L’exploration spatiale a par contre un méfait grave : la pollution circumterrestre, qui augmente de façon exponentielle, exposant les satellites et les voyageurs de l’espace à des risques inutiles. Un simple fragment de peinture peut transpercer le hublot d’une navette instantanément et provoquer la mort de tout l’équipage. A l’opposé, il est plus intéressant de rappeler que l’exploration spatiale a beaucoup de bienfaits, comme on peut le voir. De plus, les images prises par satellites ou par des sondes interplanétaires sont d’une rare beauté. Les humains qui vivent au sol peuvent croire que leur monde est énorme et doté d’une atmosphère inépuisable. Mais, l’astronaute en orbite témoigne de la fragilité de notre globe. Sur plus de 6 000 kilomètres de rayon, l’atmosphère essentiel à la vie ne s’étend que sur 15 kilomètres. Vue de l’espace, la Terre est un monde inoffensif et fragile.

La compagne de la Terre: Lune

La Lune intrigue les hommes depuis bien longtemps. Plusieurs superstitions non-fondées quant à son influence sur la Terre et ses habitants ont régné pendant plusieurs siècles. Mais aujourd’hui, à l’ère oû l’on comprend mieux les phénomènes qui nous entourent par le biais de la science, il est prouvé que la Lune n’influence guère nos vies, si ce n’est l’exception des marées. La force gravitationnelle de la Lune tire de façon significative sur notre Terre. Les surfaces solides réagissent moins mais au niveau des océans, beaucoup plus malléables, l’effet est flagrant.

La Lune nous montre toujours la même face. Sa période de rotation sidérale et de révolution autour de la Terre sont synchrones. Ceci s’explique encore par les forces gravitationnelles qui règnent entre la Terre et la Lune. La Terre a ralentit la période de rotation de son satellite, de sorte qu’un seul côté pointe vers nous. Également, la Lune joue sur la rotation de la Terre, mais dans une proportion beaucoup moindre. Ainsi, le jour terrestre diminue de 1,5 milliseconde chaque année.
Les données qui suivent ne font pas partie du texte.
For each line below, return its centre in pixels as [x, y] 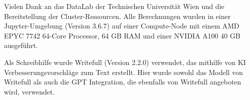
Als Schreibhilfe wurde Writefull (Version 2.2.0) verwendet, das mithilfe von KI [125, 62]
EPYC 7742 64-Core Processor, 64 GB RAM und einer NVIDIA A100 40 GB [122, 35]
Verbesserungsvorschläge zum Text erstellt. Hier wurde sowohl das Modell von [124, 72]
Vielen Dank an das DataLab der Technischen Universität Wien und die [114, 6]
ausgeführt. [21, 45]
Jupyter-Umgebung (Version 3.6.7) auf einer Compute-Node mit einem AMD [122, 26]
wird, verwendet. [29, 91]
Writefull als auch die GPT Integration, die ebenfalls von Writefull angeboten [123, 82]
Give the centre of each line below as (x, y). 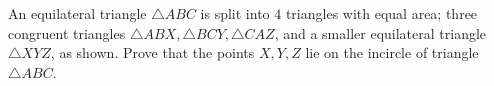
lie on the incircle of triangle (392, 52)
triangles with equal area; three (381, 13)
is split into (235, 13)
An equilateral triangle (77, 13)
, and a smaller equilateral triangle (380, 32)
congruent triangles (67, 32)
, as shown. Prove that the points (152, 52)
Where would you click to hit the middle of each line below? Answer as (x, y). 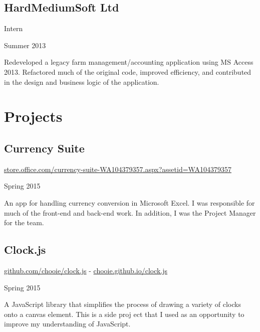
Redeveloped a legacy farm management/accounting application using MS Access (129, 62)
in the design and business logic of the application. (82, 81)
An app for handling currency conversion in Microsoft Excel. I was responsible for (129, 202)
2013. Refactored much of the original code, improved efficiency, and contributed (128, 71)
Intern (14, 28)
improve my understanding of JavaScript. (67, 324)
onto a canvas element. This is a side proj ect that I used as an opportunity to (124, 314)
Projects (33, 116)
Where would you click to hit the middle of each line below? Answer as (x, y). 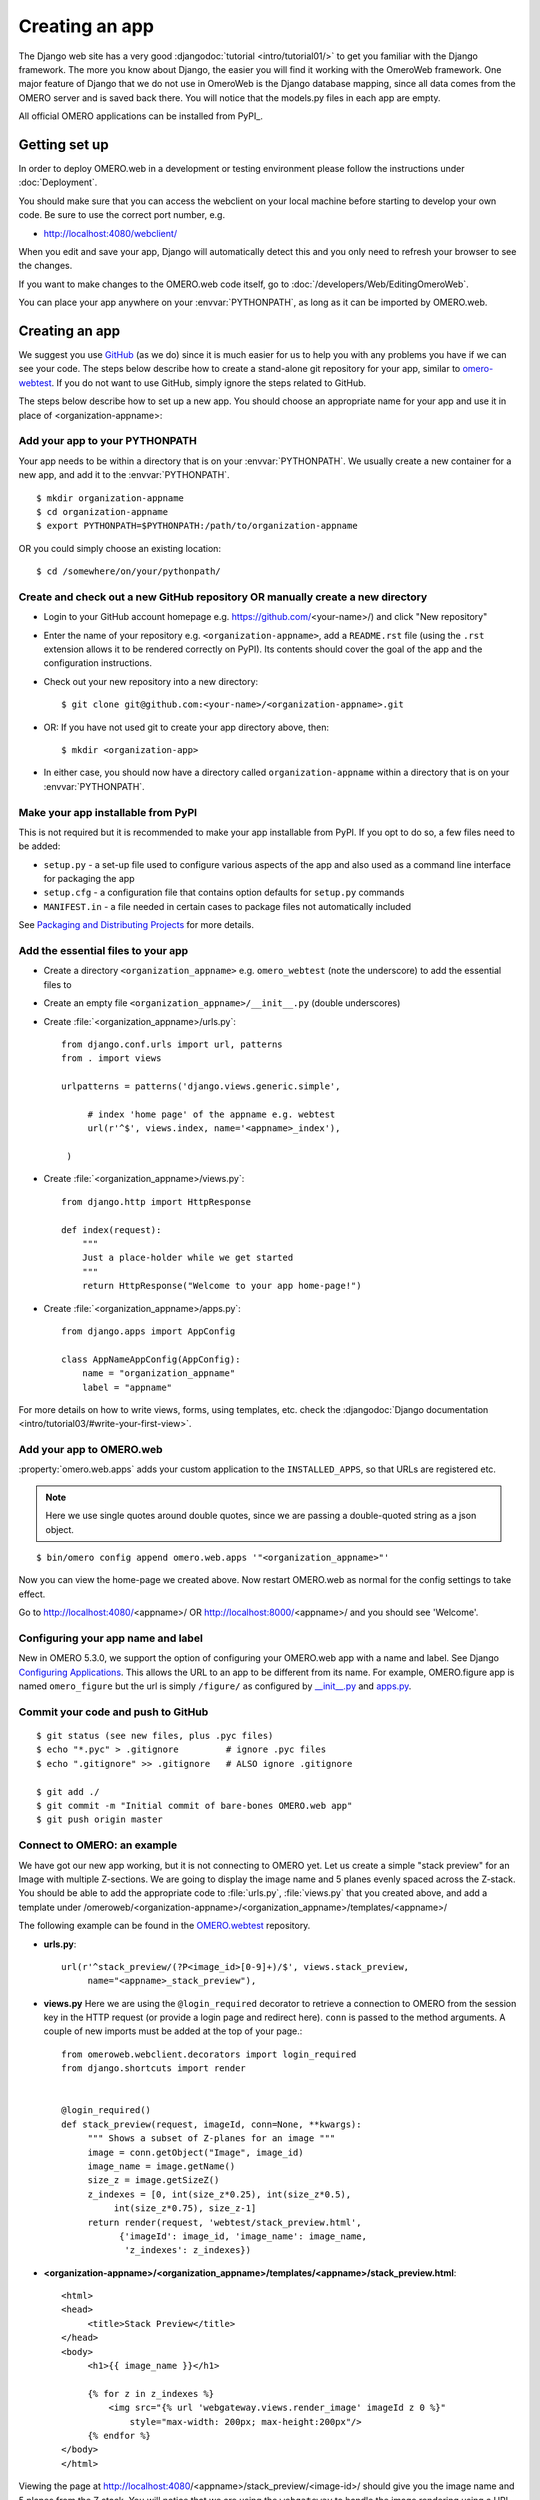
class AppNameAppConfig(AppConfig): (151, 1359)
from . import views (111, 1058)
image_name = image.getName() (161, 2166)
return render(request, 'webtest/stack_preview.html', (224, 2222)
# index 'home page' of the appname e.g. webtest (211, 1114)
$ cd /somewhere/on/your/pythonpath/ (129, 571)
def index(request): (111, 1229)
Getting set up (63, 144)
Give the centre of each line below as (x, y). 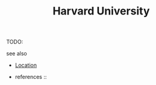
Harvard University (101, 11)
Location (26, 65)
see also (17, 54)
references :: (31, 77)
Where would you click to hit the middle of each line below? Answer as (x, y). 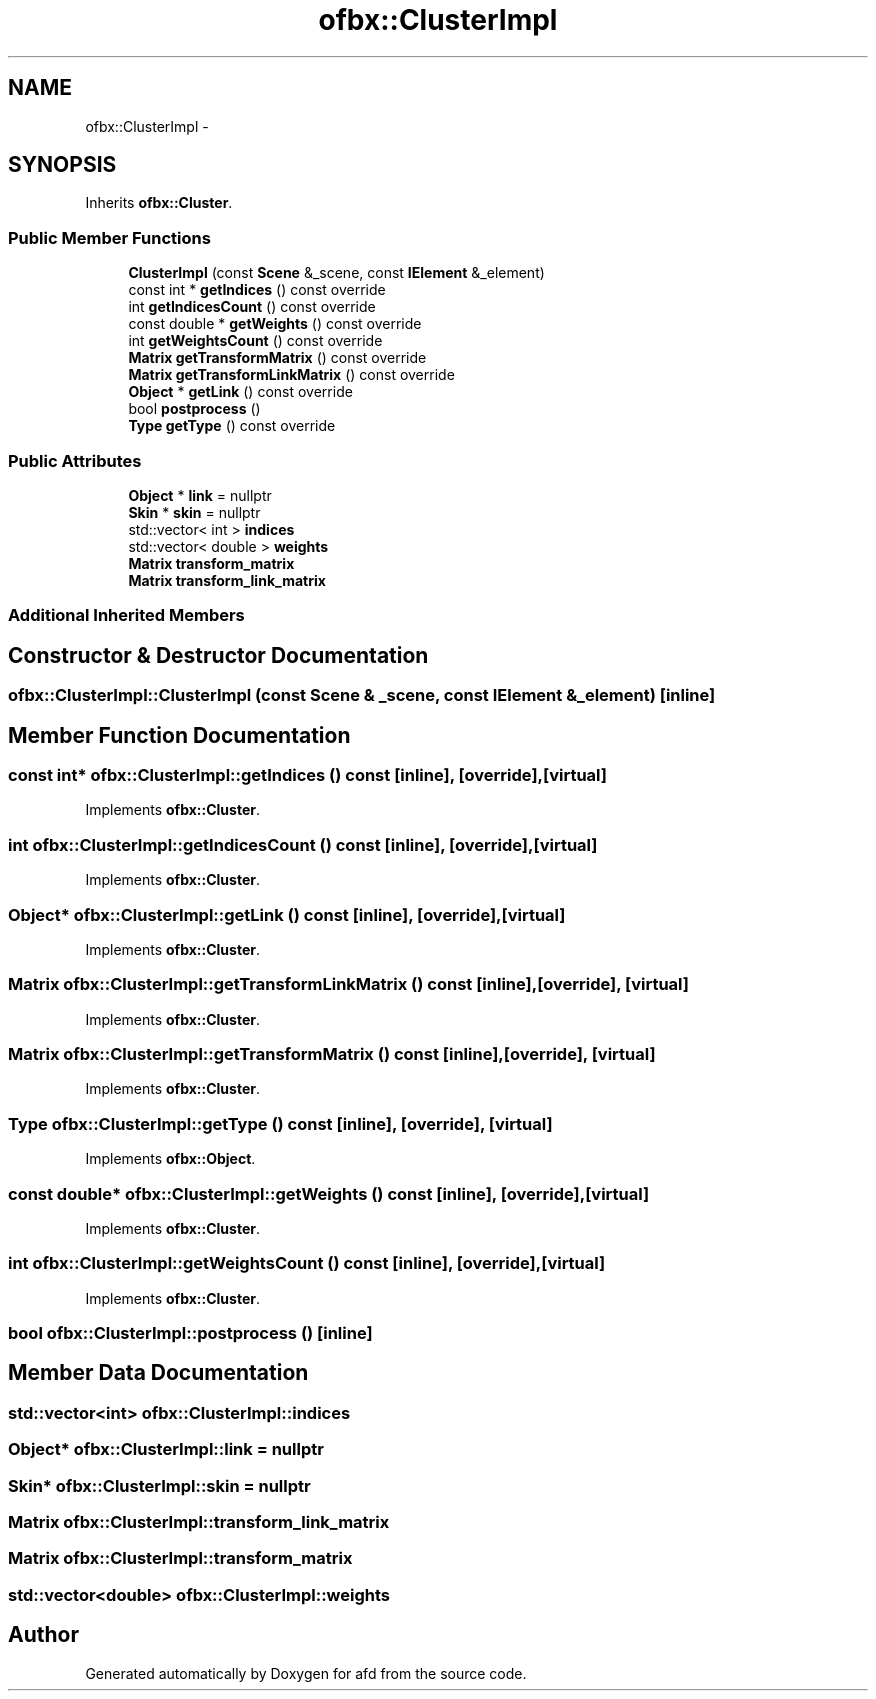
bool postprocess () (194, 409)
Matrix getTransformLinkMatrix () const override (291, 375)
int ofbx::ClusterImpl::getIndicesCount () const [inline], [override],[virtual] (303, 844)
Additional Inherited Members (126, 615)
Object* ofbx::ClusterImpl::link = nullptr (166, 1449)
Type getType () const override (232, 426)
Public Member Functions (109, 237)
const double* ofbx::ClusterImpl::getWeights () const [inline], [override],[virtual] (329, 1193)

Insignifiant, oui. Mais au bout de quelques millions d’années, les périodes de rotations des deux astres seront telles qu’ils ne se montreront qu’une seule face l’un et l’autre, tout comme c’est déjà le cas pour Pluton et Charon.

Diverses théories en ce qui a trait à la formation de l’astre lunaire sont apparues avec les années. Mais toutes possèdent quelques lacunes. L’une de ces théories, celle de la fission, veut qu’au début de son histoire, la période de rotation de la Terre, encore en fusion à l’époque, devait être suffisamment élevée pour qu’un morceau s’en détache et se place en orbite autour d’elle. Cependant, pour qu’un îlot de matière ait la force de s’échapper, l’énergie qu’il devrait emmagasiner serait suffisante pour le propulser dans l’espace, sans chance de rédemption. Une autre hypothèse elle celle de la capture, qui propose que la Lune ait pu se former ailleurs dans l’espace ( par exemple dans la ceinture d’astéroïdes ) et, sous l’influence d’une masse gravitationnelle immense, comme Jupiter, aurait été déstabilisée pour atteindre la Terre, qui l’aurait attirée dans son champ d’attraction. Mais la composition de la Lune, révélée en détail par les missions Apollo, révèle qu’elle n’a pu se former que relativement près du Soleil. Alors comment expliquer que la Lune soit remontée pour finalement atteindre la Terre ? Mis à part le Soleil ( qui soit dit en passant attire ! ), il n’y a aucun objet suffisamment gros pour perturber l’orbite d’un objet comme la Lune suffisamment pour que celle-ci rejoigne notre planète. Une troisième théorie est celle de l’accrétion. La Lune et la Terre se seraient formées à partir du même nuage de matière. Mais la composition des deux astres diffère, ce qui cause problème. Enfin, la meilleure théorie retenue à ce jour elle celle de l’impact. Un objet assez massif serait entré en collision avec la Terre alors que celle-ci était encore visqueuse. A très grande vitesse, il aurait traversé le globe, qui l’aurait ralentit considérablement et aurait ensuite été retenu par l’attraction terrestre. Ainsi serait née notre Lune.